Available data:
- - - -

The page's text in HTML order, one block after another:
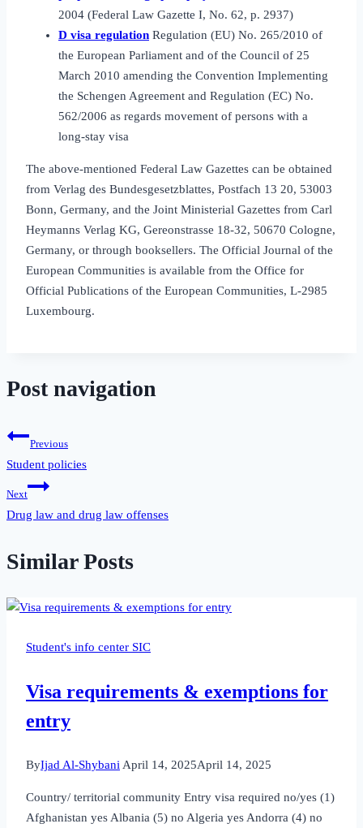
2004 (Federal Law Gazette I, No. 62, p. 2937)
D visa regulation Regulation (EU) No. 265/2010 of
the European Parliament and of the Council of 25
March 2010 amending the Convention Implementing
the Schengen Agreement and Regulation (EC) No.
562/2006 as regards movement of persons with a
long‑stay visa
The above‑mentioned Federal Law Gazettes can be obtained
from Verlag des Bundesgesetzblattes, Postfach 13 20, 53003
Bonn, Germany, and the Joint Ministerial Gazettes from Carl
Heymanns Verlag KG, Gereonstrasse 18‑32, 50670 Cologne,
Germany, or through booksellers. The Official Journal of the
European Communities is available from the Office for
Official Publications of the European Communities, L‑2985
Luxembourg.
Post navigation
Previous
Student policies
Next
Drug law and drug law offenses
Similar Posts
Student's info center SIC
Visa requirements & exemptions for
entry
ByIjad Al-Shybani April 14, 2025April 14, 2025
Country/ territorial community Entry visa required no/yes (1)
Afghanistan yes Albania (5) no Algeria yes Andorra (4) no
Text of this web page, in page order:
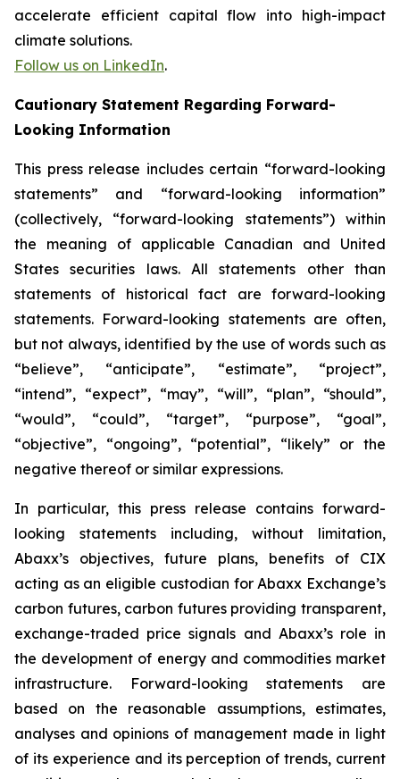
accelerate efficient capital flow into high-impact
climate solutions.
Follow us on LinkedIn.
Cautionary Statement Regarding Forward-
Looking Information
This press release includes certain “forward-looking
statements” and “forward-looking information”
(collectively, “forward-looking statements”) within
the meaning of applicable Canadian and United
States securities laws. All statements other than
statements of historical fact are forward-looking
statements. Forward-looking statements are often,
but not always, identified by the use of words such as
“believe”, “anticipate”, “estimate”, “project”,
“intend”, “expect”, “may”, “will”, “plan”, “should”,
“would”, “could”, “target”, “purpose”, “goal”,
“objective”, “ongoing”, “potential”, “likely” or the
negative thereof or similar expressions.
In particular, this press release contains forward-
looking statements including, without limitation,
Abaxx’s objectives, future plans, benefits of CIX
acting as an eligible custodian for Abaxx Exchange’s
carbon futures, carbon futures providing transparent,
exchange-traded price signals and Abaxx’s role in
the development of energy and commodities market
infrastructure. Forward-looking statements are
based on the reasonable assumptions, estimates,
analyses and opinions of management made in light
of its experience and its perception of trends, current
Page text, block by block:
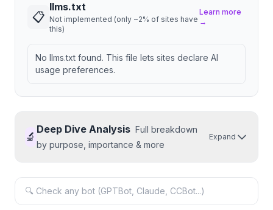
📋
llms.txt
Not implemented (only ~2% of sites have
this)
Learn more
→
No llms.txt found. This file lets sites declare AI
usage preferences.
🔬
Deep Dive Analysis Full breakdown
by purpose, importance & more
Expand
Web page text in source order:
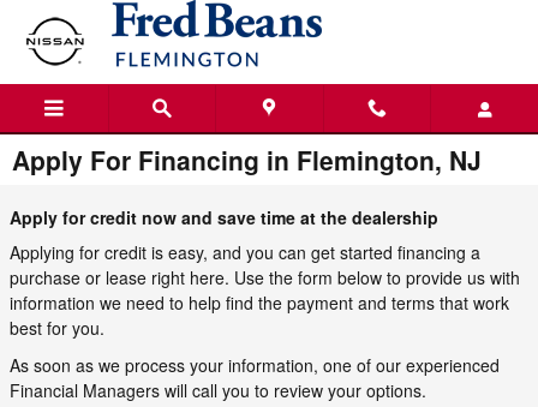
Skip to main content
Apply For Financing in Flemington, NJ
Apply for credit now and save time at the dealership
Applying for credit is easy, and you can get started financing a
purchase or lease right here. Use the form below to provide us with
information we need to help find the payment and terms that work
best for you.
As soon as we process your information, one of our experienced
Financial Managers will call you to review your options.
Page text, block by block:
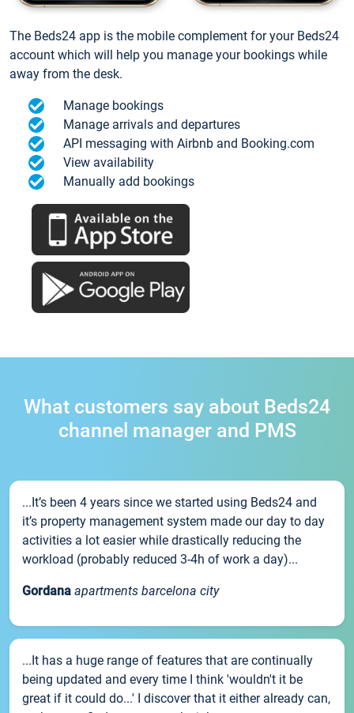
The Beds24 app is the mobile complement for your Beds24
account which will help you manage your bookings while
away from the desk.
Manage bookings
Manage arrivals and departures
API messaging with Airbnb and Booking.com
View availability
Manually add bookings
What customers say about Beds24
channel manager and PMS
...It’s been 4 years since we started using Beds24 and
it’s property management system made our day to day
activities a lot easier while drastically reducing the
workload (probably reduced 3-4h of work a day)...
Gordana apartments barcelona city
...It has a huge range of features that are continually
being updated and every time I think 'wouldn't it be
great if it could do...' I discover that it either already can,
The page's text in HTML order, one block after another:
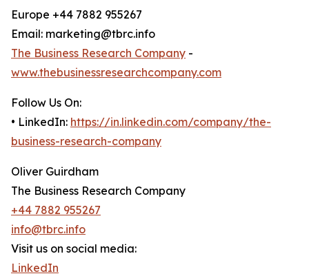
Europe +44 7882 955267
Email: marketing@tbrc.info
The Business Research Company -
www.thebusinessresearchcompany.com
Follow Us On:
• LinkedIn: https://in.linkedin.com/company/the-
business-research-company
Oliver Guirdham
The Business Research Company
+44 7882 955267
info@tbrc.info
Visit us on social media:
LinkedIn
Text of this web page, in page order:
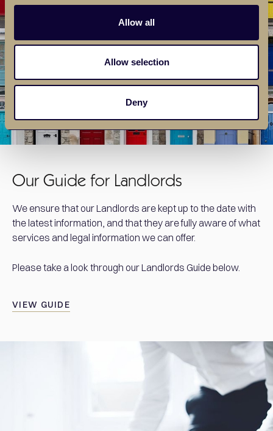
Allow all
Allow selection
Deny
Our Guide for Landlords
We ensure that our Landlords are kept up to the date with
the latest information, and that they are fully aware of what
services and legal information we can offer.
Please take a look through our Landlords Guide below.
VIEW GUIDE
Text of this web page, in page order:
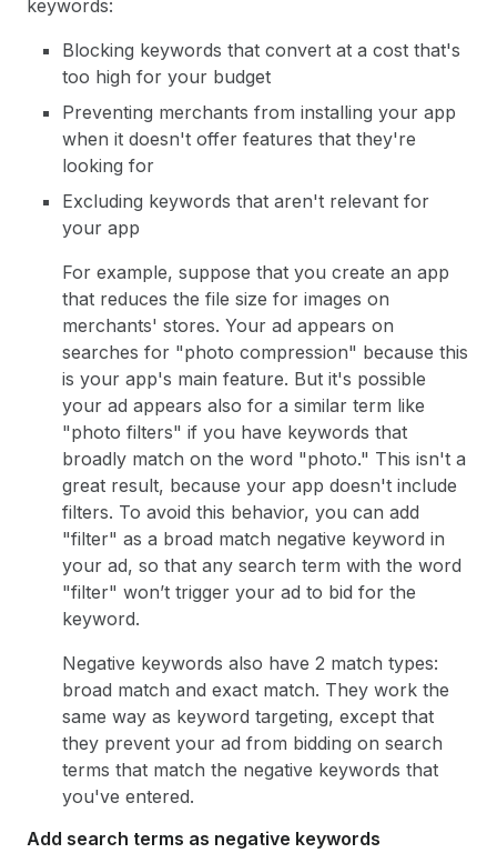
keywords:
Blocking keywords that convert at a cost that's
too high for your budget
Preventing merchants from installing your app
when it doesn't offer features that they're
looking for
Excluding keywords that aren't relevant for
your app
For example, suppose that you create an app
that reduces the file size for images on
merchants' stores. Your ad appears on
searches for "photo compression" because this
is your app's main feature. But it's possible
your ad appears also for a similar term like
"photo filters" if you have keywords that
broadly match on the word "photo." This isn't a
great result, because your app doesn't include
filters. To avoid this behavior, you can add
"filter" as a broad match negative keyword in
your ad, so that any search term with the word
"filter" won’t trigger your ad to bid for the
keyword.
Negative keywords also have 2 match types:
broad match and exact match. They work the
same way as keyword targeting, except that
they prevent your ad from bidding on search
terms that match the negative keywords that
you've entered.
Add search terms as negative keywords
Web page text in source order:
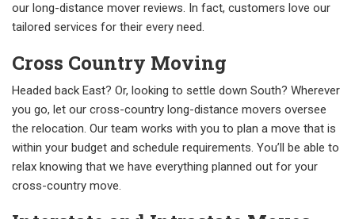
our long-distance mover reviews. In fact, customers love our
tailored services for their every need.
Cross Country Moving
Headed back East? Or, looking to settle down South? Wherever
you go, let our cross-country long-distance movers oversee
the relocation. Our team works with you to plan a move that is
within your budget and schedule requirements. You’ll be able to
relax knowing that we have everything planned out for your
cross-country move.
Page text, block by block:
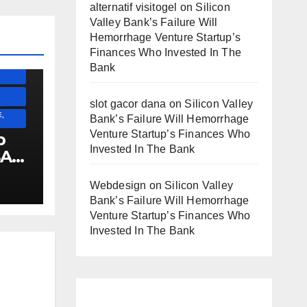
alternatif visitogel on Silicon
Valley Bank’s Failure Will
Hemorrhage Venture Startup’s
Finances Who Invested In The
Bank
slot gacor dana on Silicon Valley
Bank’s Failure Will Hemorrhage
Venture Startup’s Finances Who
Invested In The Bank
Webdesign on Silicon Valley
Bank’s Failure Will Hemorrhage
Venture Startup’s Finances Who
Invested In The Bank
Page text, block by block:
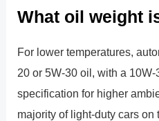
What oil weight
For lower temperatures,
20 or 5W-30 oil, with a
specification for higher
majority of light-duty cars on
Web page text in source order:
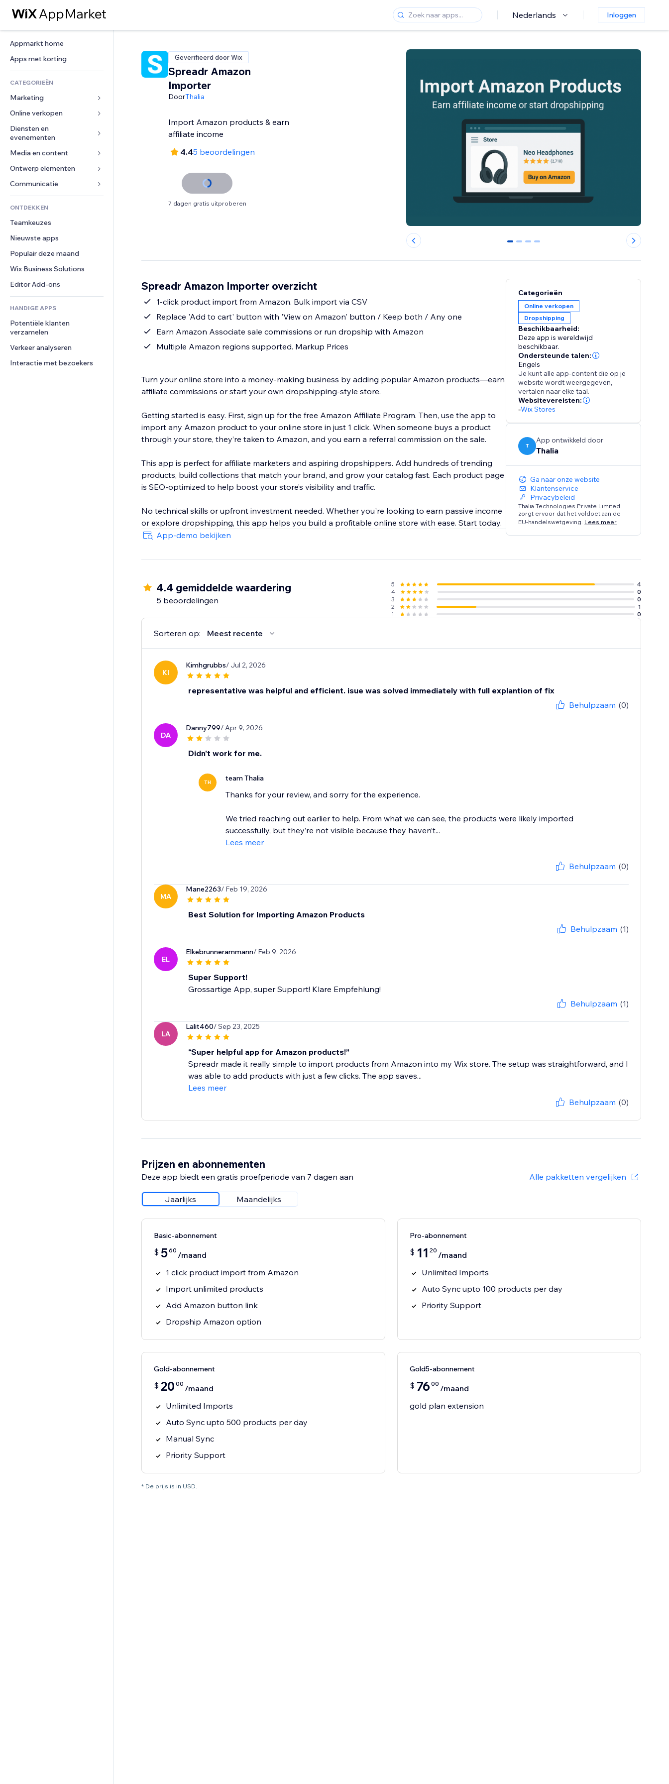
Nederlands Inloggen
Appmarkt home
Apps met korting
CATEGORIEËN
Marketing
Advertenties
Mobiel
Analytics
Social media
SEO
Betrokkenheid
Websitevermeldingen
E-mail
Conversie
Online verkopen
Apps voor webshops
Verzending en levering
Verkoopknoppen
Online cursussen
Print on demand
Boekhouding
Coupons en loyaliteit
Opslagoplossingen
Dropshipping
Prijzen en abonnementen
Crowdfunding
Eten en drinken
Diensten en
evenementen
Hotels
Evenementen
Restaurants
Vastgoed
Boekingen
Media en content
Galerij
Muziek
Podcasts
Fotografie
Video
PDF
Bestanden delen
Nieuws
Ontwerp elementen
Kaarten en navigatie
Privacy en beveiliging
Ontime
Pagina templates
Afbeeldingseffecten
Knoppen en menu's
Banners en badges
Rekenmachines
Zoeken
Weer
Grafieken en tabellen
Formulieren
Enquêtes
Chat
Opmerkingen
Telefoonnummer
Community
Beoordelingen en testimonials
CRM
ONTDEKKEN
Teamkeuzes
Nieuwste apps
Populair deze maand
Wix Business Solutions
Editor Add-ons
HANDIGE APPS
Potentiële klanten
verzamelen
Verkeer analyseren
Interactie met bezoekers
Geverifieerd door Wix
Spreadr Amazon
Importer
DoorThalia
Import Amazon products & earn
affiliate income
4.45 beoordelingen
7 dagen gratis uitproberen
0 1 2 3
Spreadr Amazon Importer overzicht
1-click product import from Amazon. Bulk import via CSV
Replace 'Add to cart' button with 'View on Amazon' button / Keep both / Any one
Earn Amazon Associate sale commissions or run dropship with Amazon
Multiple Amazon regions supported. Markup Prices
Turn your online store into a money-making business by adding popular Amazon products—earn
affiliate commissions or start your own dropshipping-style store.
Getting started is easy. First, sign up for the free Amazon Affiliate Program. Then, use the app to
import any Amazon product to your online store in just 1 click. When someone buys a product
through your store, they’re taken to Amazon, and you earn a referral commission on the sale.
This app is perfect for affiliate marketers and aspiring dropshippers. Add hundreds of trending
products, build collections that match your brand, and grow your catalog fast. Each product page
is SEO-optimized to help boost your store’s visibility and traffic.
No technical skills or upfront investment needed. Whether you're looking to earn passive income
or explore dropshipping, this app helps you build a profitable online store with ease. Start today.
App-demo bekijken
Categorieën
Online verkopen
Dropshipping
Beschikbaarheid:
Deze app is wereldwijd
beschikbaar.
Ondersteunde talen:
Engels
Je kunt alle app-content die op je
website wordt weergegeven,
vertalen naar elke taal.
Websitevereisten:
-Wix Stores
T
App ontwikkeld door
Thalia
Ga naar onze website
Klantenservice
Privacybeleid
Thalia Technologies Private Limited
zorgt ervoor dat het voldoet aan de
EU-handelswetgeving. Lees meer
4.4 gemiddelde waardering
5 beoordelingen
5
4
4
0
3
0
2
1
1
0
Sorteren op: Meest recente
KI
Kimhgrubbs/ Jul 2, 2026
representative was helpful and efficient. isue was solved immediately with full explantion of fix
Behulpzaam (0)
DA
Danny799/ Apr 9, 2026
Didn't work for me.
TH team Thalia
Thanks for your review, and sorry for the experience.
We tried reaching out earlier to help. From what we can see, the products were likely imported
successfully, but they’re not visible because they haven’t...
Lees meer
Behulpzaam (0)
MA
Mane2263/ Feb 19, 2026
Best Solution for Importing Amazon Products
Behulpzaam (1)
EL
Elkebrunnerammann/ Feb 9, 2026
Super Support!
Grossartige App, super Support! Klare Empfehlung!
Behulpzaam (1)
LA
Lalit460/ Sep 23, 2025
“Super helpful app for Amazon products!”
Spreadr made it really simple to import products from Amazon into my Wix store. The setup was straightforward, and I
was able to add products with just a few clicks. The app saves...
Lees meer
Behulpzaam (0)
Prijzen en abonnementen
Deze app biedt een gratis proefperiode van 7 dagen aan Alle pakketten vergelijken
Jaarlijks Maandelijks
Basic-abonnement
$ 560 /maand
1 click product import from Amazon
Import unlimited products
Add Amazon button link
Dropship Amazon option
Pro-abonnement
$ 11 20 /maand
Unlimited Imports
Auto Sync upto 100 products per day
Priority Support
Gold-abonnement
$ 20 00 /maand
Unlimited Imports
Auto Sync upto 500 products per day
Manual Sync
Priority Support
Gold5-abonnement
$ 76 00 /maand
gold plan extension
* De prijs is in USD.

- - - -

Your objective:
Could you repeat exactly the lines above from the line with "Telefoonnummer" up to and including the line with "is SEO-optimized to", and only those?

Problem solution:
Telefoonnummer
Community
Beoordelingen en testimonials
CRM
ONTDEKKEN
Teamkeuzes
Nieuwste apps
Populair deze maand
Wix Business Solutions
Editor Add-ons
HANDIGE APPS
Potentiële klanten
verzamelen
Verkeer analyseren
Interactie met bezoekers
Geverifieerd door Wix
Spreadr Amazon
Importer
DoorThalia
Import Amazon products & earn
affiliate income
4.45 beoordelingen
7 dagen gratis uitproberen
0 1 2 3
Spreadr Amazon Importer overzicht
1-click product import from Amazon. Bulk import via CSV
Replace 'Add to cart' button with 'View on Amazon' button / Keep both / Any one
Earn Amazon Associate sale commissions or run dropship with Amazon
Multiple Amazon regions supported. Markup Prices
Turn your online store into a money-making business by adding popular Amazon products—earn
affiliate commissions or start your own dropshipping-style store.
Getting started is easy. First, sign up for the free Amazon Affiliate Program. Then, use the app to
import any Amazon product to your online store in just 1 click. When someone buys a product
through your store, they’re taken to Amazon, and you earn a referral commission on the sale.
This app is perfect for affiliate marketers and aspiring dropshippers. Add hundreds of trending
products, build collections that match your brand, and grow your catalog fast. Each product page
is SEO-optimized to help boost your store’s visibility and traffic.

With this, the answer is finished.